Unlocking the secrets of synthetic biology: Host physiology over phylogeny in genetic circuit performance

Broad host range (BHR) synthetic biology aims to capitalize on a wide range of microbial phenotypes to expand biodesign applications not confined to traditional model organisms. Despite the ever-expanding genetic toolkit, reliance on a small number of model hosts has limited innovation, as highlighted by the "chassis effect," where identical genetic circuits perform differently in various organisms.

Current research exploring novel microbial hosts highlights this variability, posing challenges to predictability and circuit optimization. Addressing the knowledge gap in biological determinants driving the chassis effect is crucial for enhancing predictability and expanding Biodesign applications in BHR synthetic biology.
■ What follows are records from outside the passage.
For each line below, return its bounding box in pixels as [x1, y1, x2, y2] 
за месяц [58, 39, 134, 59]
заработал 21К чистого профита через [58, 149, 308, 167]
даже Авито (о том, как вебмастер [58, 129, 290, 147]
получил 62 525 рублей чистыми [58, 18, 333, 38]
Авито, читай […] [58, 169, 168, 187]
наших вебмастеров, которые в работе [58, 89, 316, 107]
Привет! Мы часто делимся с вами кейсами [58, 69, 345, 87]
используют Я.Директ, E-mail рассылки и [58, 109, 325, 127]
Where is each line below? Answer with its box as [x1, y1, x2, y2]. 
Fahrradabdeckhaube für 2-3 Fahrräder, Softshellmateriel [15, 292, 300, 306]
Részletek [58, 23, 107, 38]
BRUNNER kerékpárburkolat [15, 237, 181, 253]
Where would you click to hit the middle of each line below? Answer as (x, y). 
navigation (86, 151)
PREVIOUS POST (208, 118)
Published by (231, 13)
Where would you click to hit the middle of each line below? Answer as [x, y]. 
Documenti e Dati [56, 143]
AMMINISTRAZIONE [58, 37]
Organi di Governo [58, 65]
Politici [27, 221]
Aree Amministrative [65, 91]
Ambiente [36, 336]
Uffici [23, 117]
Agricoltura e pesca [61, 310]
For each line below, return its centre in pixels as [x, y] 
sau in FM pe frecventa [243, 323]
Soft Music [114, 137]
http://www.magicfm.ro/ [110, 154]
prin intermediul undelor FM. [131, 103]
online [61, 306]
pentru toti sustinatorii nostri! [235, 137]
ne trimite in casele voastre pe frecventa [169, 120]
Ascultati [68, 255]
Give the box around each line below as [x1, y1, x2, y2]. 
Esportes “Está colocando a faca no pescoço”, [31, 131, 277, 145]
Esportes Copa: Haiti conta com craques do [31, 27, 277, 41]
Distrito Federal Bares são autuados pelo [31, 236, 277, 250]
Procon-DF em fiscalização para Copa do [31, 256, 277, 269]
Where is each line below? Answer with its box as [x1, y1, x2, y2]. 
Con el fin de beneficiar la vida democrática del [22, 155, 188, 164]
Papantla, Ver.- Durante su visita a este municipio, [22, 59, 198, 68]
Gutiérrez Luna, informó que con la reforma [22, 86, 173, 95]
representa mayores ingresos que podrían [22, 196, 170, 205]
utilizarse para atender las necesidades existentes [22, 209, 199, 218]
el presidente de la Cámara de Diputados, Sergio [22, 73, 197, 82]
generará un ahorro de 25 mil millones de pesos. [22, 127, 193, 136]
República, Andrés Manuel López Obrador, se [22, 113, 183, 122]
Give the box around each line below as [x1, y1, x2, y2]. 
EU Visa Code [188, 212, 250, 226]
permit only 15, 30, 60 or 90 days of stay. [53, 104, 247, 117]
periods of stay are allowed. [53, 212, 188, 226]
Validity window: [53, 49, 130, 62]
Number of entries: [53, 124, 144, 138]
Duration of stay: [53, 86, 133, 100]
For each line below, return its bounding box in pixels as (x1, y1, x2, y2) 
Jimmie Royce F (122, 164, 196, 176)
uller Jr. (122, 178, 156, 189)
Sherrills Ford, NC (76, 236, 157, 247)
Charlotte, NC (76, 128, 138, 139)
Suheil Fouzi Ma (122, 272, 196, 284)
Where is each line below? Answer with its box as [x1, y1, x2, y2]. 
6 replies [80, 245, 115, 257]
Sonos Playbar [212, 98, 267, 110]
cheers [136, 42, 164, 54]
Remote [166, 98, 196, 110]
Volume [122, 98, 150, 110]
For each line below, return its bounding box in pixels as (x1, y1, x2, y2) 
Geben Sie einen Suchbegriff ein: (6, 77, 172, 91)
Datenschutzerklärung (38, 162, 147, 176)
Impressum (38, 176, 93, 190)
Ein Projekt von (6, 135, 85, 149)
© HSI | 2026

In August 2023, BioDesign Research published a research article titled "Revealing the Host-Dependent Nature of an Engineered Genetic Inverter in Concordance with Physiology."

In this study, researchers sought to understand whether phylogenomic relatedness or host physiology can more accurately predict the performance of genetic circuits in bacterial hosts. The study revealed distinct differences in growth physiologies and molecular characteristics across the species, significantly impacting the inverter's performance.

It was found that hosts with similar growth and molecular physiology metrics showed comparable inverter performances, thus linking bacterial physiology directly to the chassis effect. This discovery is pivotal for broad-host-range synthetic biology, enhancing the predictive power for implementing genetic devices in novel microbial hosts. The study's core involved a detailed comparative analysis of host physiology and phylogeny.

Various physiological parameters like growth rate, gene copy number, and codon usage bias were quantified and correlated with the inverter circuit's performance in each host. Contrary to conventional focus on phylogenomic relatedness, the research demonstrated that host physiology is a more significant predictor for circuit performance.

This was further substantiated by multivariate statistical techniques, including the Mantel test and Procrustes Superimposition analysis, which conclusively pointed out the predominance of physiological factors over phylogenomic relatedness in determining the performance of genetic devices.

In conclusion, this study challenges the traditional reliance on phylogeny for predicting microbial phenotypes, underscoring the critical role of physiological factors. The findings in this work are instrumental in synthetic biology, suggesting a paradigm shift in how the performance of genetic devices can be predicted and optimized in diverse microbial hosts.

By highlighting the significance of host-specific physiological traits, this research shows a new direction for more accurate and effective implementation of genetic devices. This novel approach not only enhances the understanding of the chassis effect but also marks a significant stride in broadening the utility of synthetic biology across a wider range of bacterial hosts.